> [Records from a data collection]
----------

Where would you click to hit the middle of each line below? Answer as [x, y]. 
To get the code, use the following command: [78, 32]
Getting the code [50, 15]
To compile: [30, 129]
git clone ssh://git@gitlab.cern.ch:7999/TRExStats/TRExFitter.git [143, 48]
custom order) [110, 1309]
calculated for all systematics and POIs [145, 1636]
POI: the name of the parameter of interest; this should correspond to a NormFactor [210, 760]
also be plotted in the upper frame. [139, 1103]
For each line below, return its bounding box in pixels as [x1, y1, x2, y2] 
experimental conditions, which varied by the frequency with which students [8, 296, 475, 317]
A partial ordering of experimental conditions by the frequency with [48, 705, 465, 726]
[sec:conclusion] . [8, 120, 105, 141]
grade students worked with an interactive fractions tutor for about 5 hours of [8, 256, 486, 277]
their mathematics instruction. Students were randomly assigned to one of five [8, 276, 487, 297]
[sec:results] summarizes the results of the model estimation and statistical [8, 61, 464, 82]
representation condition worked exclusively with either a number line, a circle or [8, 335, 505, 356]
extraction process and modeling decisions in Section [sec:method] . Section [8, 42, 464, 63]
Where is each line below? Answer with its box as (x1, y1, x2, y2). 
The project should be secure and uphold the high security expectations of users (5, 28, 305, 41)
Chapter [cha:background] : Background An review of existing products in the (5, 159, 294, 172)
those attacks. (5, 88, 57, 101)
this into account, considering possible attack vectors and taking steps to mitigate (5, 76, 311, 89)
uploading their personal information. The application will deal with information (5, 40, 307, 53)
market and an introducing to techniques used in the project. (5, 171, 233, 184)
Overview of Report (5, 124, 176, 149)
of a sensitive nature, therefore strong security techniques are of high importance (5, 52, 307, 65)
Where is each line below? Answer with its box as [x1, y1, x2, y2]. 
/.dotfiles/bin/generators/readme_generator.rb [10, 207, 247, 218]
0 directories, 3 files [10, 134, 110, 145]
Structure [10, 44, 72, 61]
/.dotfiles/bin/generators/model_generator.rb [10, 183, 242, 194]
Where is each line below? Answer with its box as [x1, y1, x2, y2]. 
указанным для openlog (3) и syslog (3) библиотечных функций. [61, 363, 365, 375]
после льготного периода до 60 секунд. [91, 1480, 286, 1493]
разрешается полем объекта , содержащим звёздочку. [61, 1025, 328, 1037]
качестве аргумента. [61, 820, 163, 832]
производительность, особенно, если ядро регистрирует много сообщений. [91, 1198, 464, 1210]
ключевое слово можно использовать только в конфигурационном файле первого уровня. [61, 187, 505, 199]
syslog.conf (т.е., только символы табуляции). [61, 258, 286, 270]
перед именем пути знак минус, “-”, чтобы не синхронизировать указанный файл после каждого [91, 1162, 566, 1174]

----------

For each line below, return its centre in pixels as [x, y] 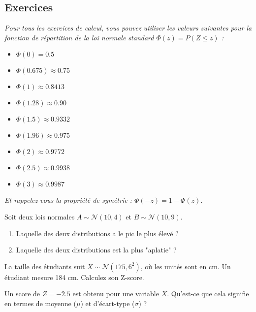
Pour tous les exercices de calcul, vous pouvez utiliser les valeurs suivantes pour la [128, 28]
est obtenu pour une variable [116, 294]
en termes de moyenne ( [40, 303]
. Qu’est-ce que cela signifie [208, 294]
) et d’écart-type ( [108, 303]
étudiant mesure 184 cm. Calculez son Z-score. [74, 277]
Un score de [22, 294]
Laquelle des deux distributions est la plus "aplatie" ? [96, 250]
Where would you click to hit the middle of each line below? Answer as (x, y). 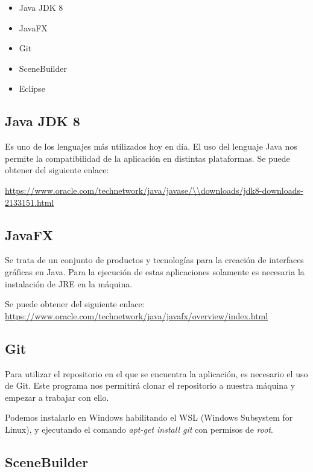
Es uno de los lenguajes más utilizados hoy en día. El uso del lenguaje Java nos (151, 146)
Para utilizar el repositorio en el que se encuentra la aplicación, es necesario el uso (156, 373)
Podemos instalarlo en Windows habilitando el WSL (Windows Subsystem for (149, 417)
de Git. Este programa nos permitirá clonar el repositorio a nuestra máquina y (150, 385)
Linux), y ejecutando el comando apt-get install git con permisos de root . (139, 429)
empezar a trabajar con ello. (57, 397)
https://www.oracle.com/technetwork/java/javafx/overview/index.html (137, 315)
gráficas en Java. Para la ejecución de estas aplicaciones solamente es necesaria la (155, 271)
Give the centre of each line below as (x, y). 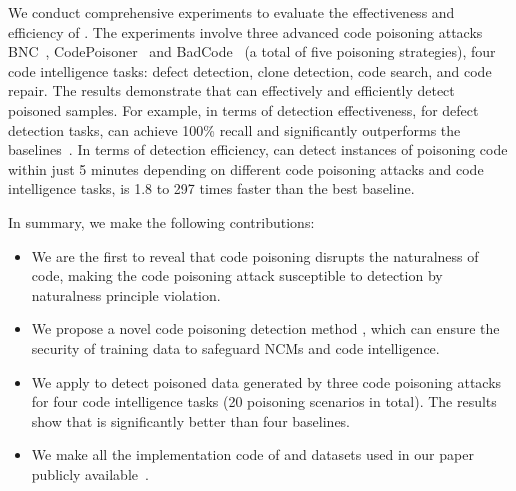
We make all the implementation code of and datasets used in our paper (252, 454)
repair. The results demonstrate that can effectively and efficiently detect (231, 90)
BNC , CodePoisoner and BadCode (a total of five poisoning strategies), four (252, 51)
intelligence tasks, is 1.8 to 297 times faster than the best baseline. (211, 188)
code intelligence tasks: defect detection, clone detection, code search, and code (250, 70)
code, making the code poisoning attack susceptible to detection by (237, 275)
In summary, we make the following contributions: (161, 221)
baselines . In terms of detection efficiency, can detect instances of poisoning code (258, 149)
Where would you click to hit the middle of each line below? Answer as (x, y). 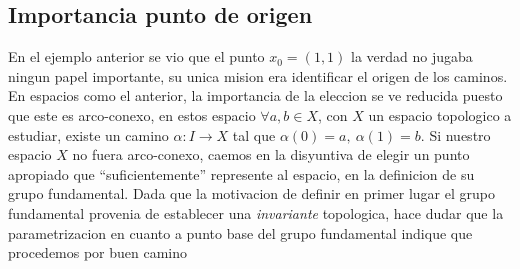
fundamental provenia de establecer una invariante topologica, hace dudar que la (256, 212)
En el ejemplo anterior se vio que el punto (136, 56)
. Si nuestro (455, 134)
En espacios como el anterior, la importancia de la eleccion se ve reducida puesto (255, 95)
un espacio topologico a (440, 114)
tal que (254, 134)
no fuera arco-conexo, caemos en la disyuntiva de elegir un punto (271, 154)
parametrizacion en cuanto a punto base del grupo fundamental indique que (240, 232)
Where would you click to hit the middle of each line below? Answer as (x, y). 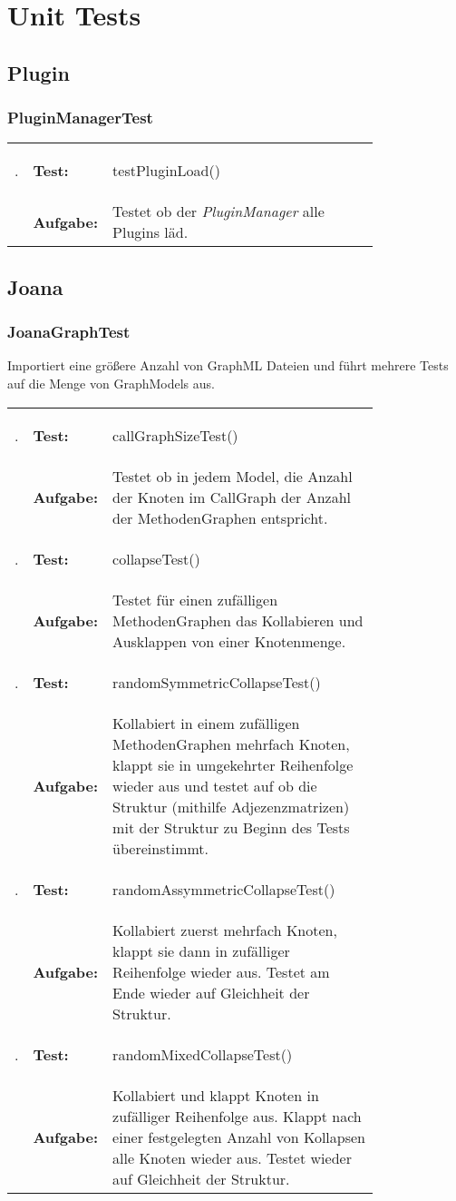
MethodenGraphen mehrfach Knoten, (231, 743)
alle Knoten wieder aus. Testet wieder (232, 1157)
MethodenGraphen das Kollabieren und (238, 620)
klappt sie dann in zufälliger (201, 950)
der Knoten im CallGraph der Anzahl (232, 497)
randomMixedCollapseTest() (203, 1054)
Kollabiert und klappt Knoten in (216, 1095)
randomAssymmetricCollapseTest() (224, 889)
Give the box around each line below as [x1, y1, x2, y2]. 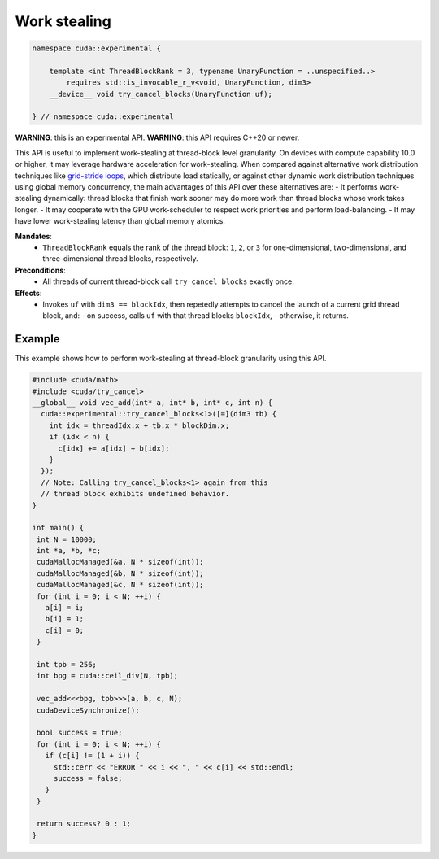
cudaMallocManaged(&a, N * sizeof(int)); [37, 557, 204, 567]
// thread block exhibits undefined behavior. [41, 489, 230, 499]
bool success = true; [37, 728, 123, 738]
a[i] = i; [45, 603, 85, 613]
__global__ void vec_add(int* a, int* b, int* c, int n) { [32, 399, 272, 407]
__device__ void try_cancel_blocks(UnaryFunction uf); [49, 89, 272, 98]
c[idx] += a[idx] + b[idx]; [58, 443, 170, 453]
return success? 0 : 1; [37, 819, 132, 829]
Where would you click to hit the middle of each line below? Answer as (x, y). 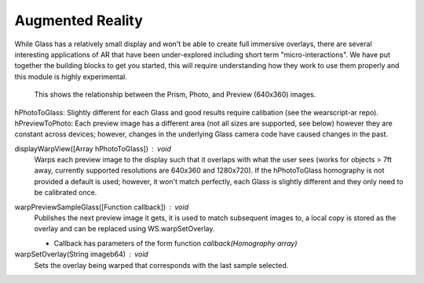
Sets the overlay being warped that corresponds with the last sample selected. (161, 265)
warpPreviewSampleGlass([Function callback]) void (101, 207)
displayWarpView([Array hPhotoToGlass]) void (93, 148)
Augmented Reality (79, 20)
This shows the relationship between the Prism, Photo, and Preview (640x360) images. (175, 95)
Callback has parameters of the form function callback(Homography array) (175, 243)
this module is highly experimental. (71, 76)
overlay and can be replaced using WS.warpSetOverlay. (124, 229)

----------

> [What is needed]
The line above containing "[sec:results] summarizes the", the line containing "those attacks. (5, 88, 57, 101)", and every line between them are to be transcribed exactly; no other line is wanted.

> [Output below]
[sec:results] summarizes the results of the model estimation and statistical [8, 61, 464, 82]
representation condition worked exclusively with either a number line, a circle or [8, 335, 505, 356]
extraction process and modeling decisions in Section [sec:method] . Section [8, 42, 464, 63]
Where is each line below? Answer with its box as (x1, y1, x2, y2). 
The project should be secure and uphold the high security expectations of users (5, 28, 305, 41)
Chapter [cha:background] : Background An review of existing products in the (5, 159, 294, 172)
those attacks. (5, 88, 57, 101)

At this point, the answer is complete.